Altro che grandi novità, altro che sindaci importanti e leader di partito non parlamentari recuperati al collegio dei grandi elettori. La partita dei 58 delegati regionali che dal 24 gennaio arriveranno a Roma per partecipare all’elezione del prossimo presidente della Repubblica si apre in linea con la prassi più ordinaria. Le regioni cominciano a scegliere i fortunati che entreranno – scaglionati – nel collegio elettorale del capo dello stato e lo fanno come sempre scegliendo al loro interno. E come sempre scelgono due delegati di maggioranza, il presidente della giunta e il presidente del consiglio, e un delegato di minoranza, il capogruppo del partito con più rappresentanti. Qualche eccezione c’è, ma non è una delle sorprese più attese tipo Silvio Berlusconi indicato come delegato dalla Lombardia. Anche se la notizia arriva proprio dalla Lombardia e riguarda in qualche modo Berlusconi.

L’unico vero imprevisto è infatti la mancata elezione del capogruppo del Pd nel consiglio regionale lombardo, Fabio Pizzul, che nello scrutinio segreto ha raccolto meno voti del consigliere 5 Stelle Dario Violi. Il quale ha guadagnato, nel segreto dell’urna, i consensi di una parte del centrodestra al governo in regione, che si è spaccato al punto che i suoi due delegati – ca va sans dire il presidente della Regione Fontana e il presidente del Consiglio Fermi – finiscono distanziati da sedici preferenze. Il Pd, deluso, ha denunciato che «il delegato delle opposizioni per l’elezione del prossimo presidente della Repubblica è stato scelto dal centrodestra. L’interferenza della maggioranza nelle dinamiche dell’opposizione è un fatto grave». Lasciando intendere che Forza Italia abbia preferito mandare a Roma un 5 Stelle dal profilo moderato e istituzionale, togliendo così qualche voto al secondo delegato leghista che è un ex berlusconiano da poco transitato a Salvini, anche per puntellare il sogno di Berlusconi di raccogliere un po’ ovunque quei voti che potrebbero regalargli la presidenza della Repubblica. L’interessato, Violi, naturalmente allontana l’idea che lui possa mai votare per Berlusconi, racconta però di aver sentito Giuseppe Conte «felice che dalla Lombardia sia uscito un nome 5 Stelle». La sorpresa del Pirellone, in effetti, racconta dei problemi che hanno Pd e 5 Stelle a tenere assieme la loro alleanza (Conte e Letta si vedono e si rivedono, ma a Milano i gruppi regionali non si sono neanche parlati per questo voto) quanto e più che delle faide nel centrodestra.

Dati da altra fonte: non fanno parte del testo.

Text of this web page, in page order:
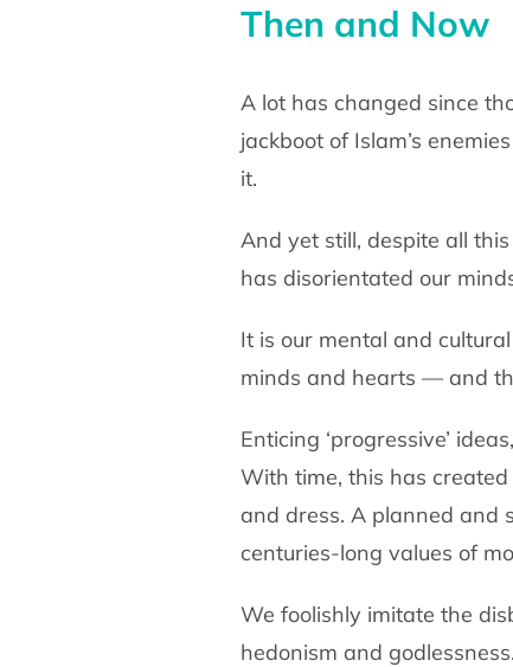
Then and Now
A lot has changed since
jackboot of Islam’s
it.
And yet still, despite all
has disorientated our
It is our mental and
minds and hearts — and
Enticing ‘progressive’
With time, this has
and dress. A planned and
centuries-long values of
We foolishly imitate the
hedonism and
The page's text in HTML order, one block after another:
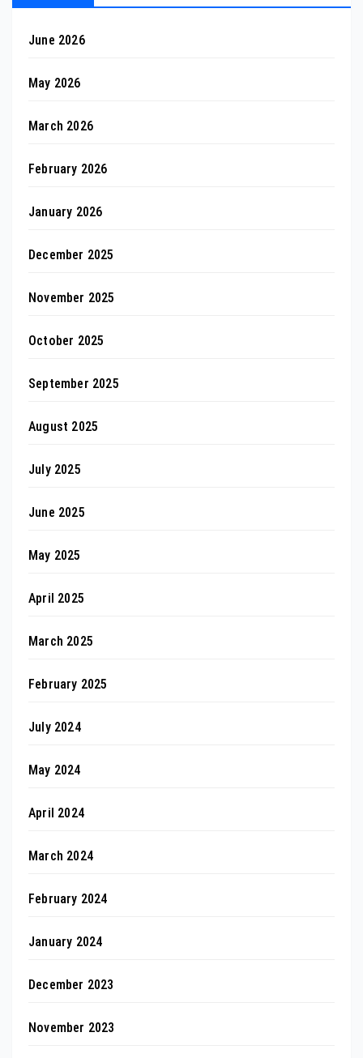
June 2026
May 2026
March 2026
February 2026
January 2026
December 2025
November 2025
October 2025
September 2025
August 2025
July 2025
June 2025
May 2025
April 2025
March 2025
February 2025
July 2024
May 2024
April 2024
March 2024
February 2024
January 2024
December 2023
November 2023
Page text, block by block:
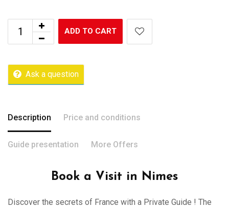
ADD TO CART
Ask a question
Description Price and conditions
Guide presentation More Offers
Book a Visit in Nimes
Discover the secrets of France with a Private Guide ! The
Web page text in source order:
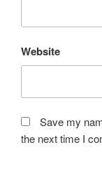
Website
Save my
the next time I
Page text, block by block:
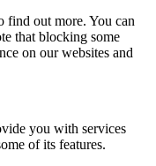
find out more. You can
that blocking some
on our websites and
you with services
of its features.
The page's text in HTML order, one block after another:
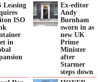
Leasing
ISO
in
Ex-editor
Andy
Burnham
sworn in as
new UK
Prime
Minister
after
Starmer
steps down
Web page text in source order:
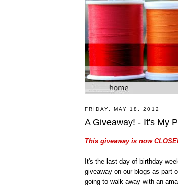
FRIDAY, MAY 18, 2012
A Giveaway! - It's My
This giveaway is now
It's the last day of birthday
giveaway on our blogs as part
going to walk away with an
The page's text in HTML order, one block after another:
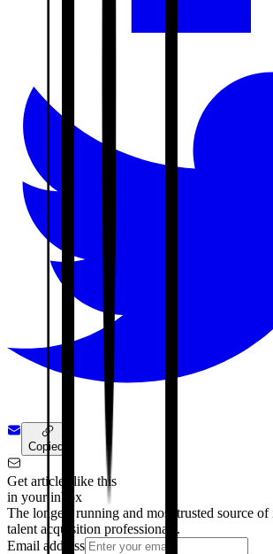
Copied!
Get articles like this
in your inbox
The longest running and most trusted source of
talent acquisition professionals.
Email address
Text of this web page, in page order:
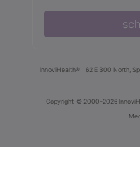
innoviHealth® 62 E 300 North,
Copyright © 2000-2026
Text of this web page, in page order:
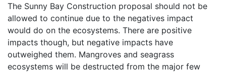
The Sunny Bay Construction proposal should not be
allowed to continue due to the negatives impact
would do on the ecosystems. There are positive
impacts though, but negative impacts have
outweighed them. Mangroves and seagrass
ecosystems will be destructed from the major few
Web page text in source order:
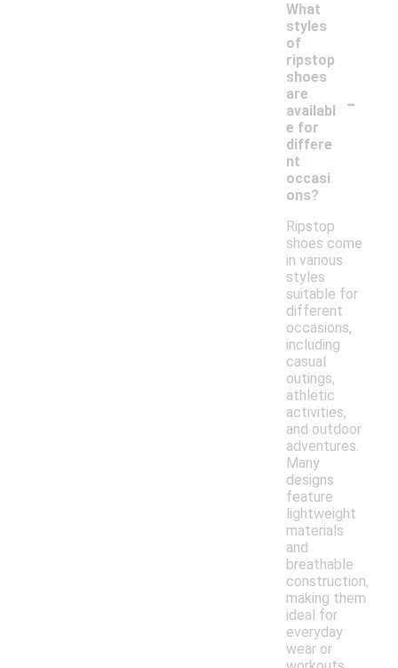
What
styles
of
ripstop
shoes
are
availabl
e for
differe
nt
occasi
ons?
-
Ripstop
shoes come
in various
styles
suitable for
different
occasions,
including
casual
outings,
athletic
activities,
and outdoor
adventures.
Many
designs
feature
lightweight
materials
and
breathable
construction,
making them
ideal for
everyday
wear or
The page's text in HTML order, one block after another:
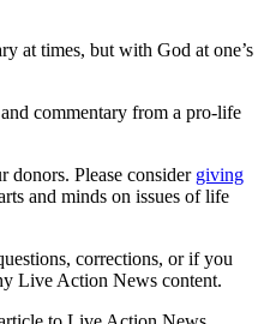
at times, but with God at one’s
commentary from a pro-life
donors. Please consider giving
and minds on issues of life
corrections, or if you
Live Action News content.
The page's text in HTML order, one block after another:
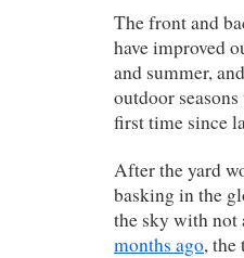
The front and
have improved
and summer,
outdoor
first time since
After the yard
basking in the
the sky with not
months ago, the
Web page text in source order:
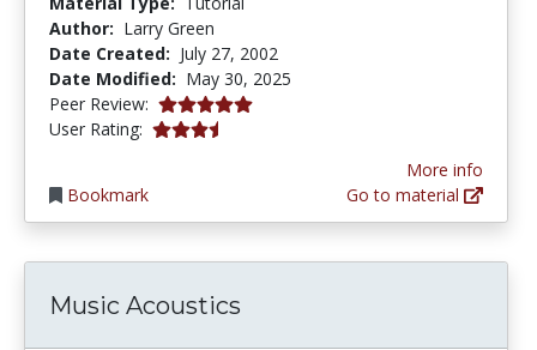
Author: Larry Green
Date Created: July 27, 2002
Date Modified: May 30, 2025
Peer Review: 5.0 stars
User Rating: 3.5217392 stars
Bookmark
More info
Go to material
Music Acoustics

Ieri sera, in ogni caso, più della metà dei delegati regionali sono stati scelti (30 su 58). Il bilancio, dopo che si sono espresse dieci regioni (nove ieri e una addirittura il 27 dicembre, prima della lettera di convocazione di Fico, ma in Abruzzo temevano già l’arrivo di Omicron) parla di nove delegati del Pd, 8 della Lega, 4 a testa per Forza Italia e Fratelli d’Italia, 3 al M5S, uno per Cambiamo e uno per l’Udc. Confermata nella peggiore tradizione anche la disuguaglianza di genere: su trenta delegati, appena tre sono donne (elette in Campania, Umbria e Abruzzo).

Se l’unica vera sorpresa è arrivata dalla Lombardia, anche quello che è accaduto nel Lazio dove il presidente Zingaretti ha raccolto meno voti del presidente del Consiglio regionale Vincenzi (entrambi del Pd ed entrambi eletti) e Forza Italia non ha votato il candidato di Fratelli d’Italia, sfiorando lo scippo, testimonia di forti turbolenze nelle coalizioni in vista dei voti veramente importanti per il presidente della Repubblica. Anche nei Consigli regionali, così come nel collegio dei grandi elettori, gli accordi devono reggere alla prova del voto segreto. Un secondo sgambetto tra Pd e 5 Stelle c’è stato in Liguria, dove il M5S non ha votato il delegato del Pd (eletto). Allora non è detto che in Sicilia, dove il Pd si è impegnato a votare per presidente del gruppo 5 Stelle, il patto regga. Nell’isola si vota oggi, così come nelle Marche e in Sardegna. Domani in Friuli, Puglia, Calabria e Valle d’Aosta (un solo delegato), il 17 in Trentino e il 18 si finisce con Toscana ed Emilia Romagna.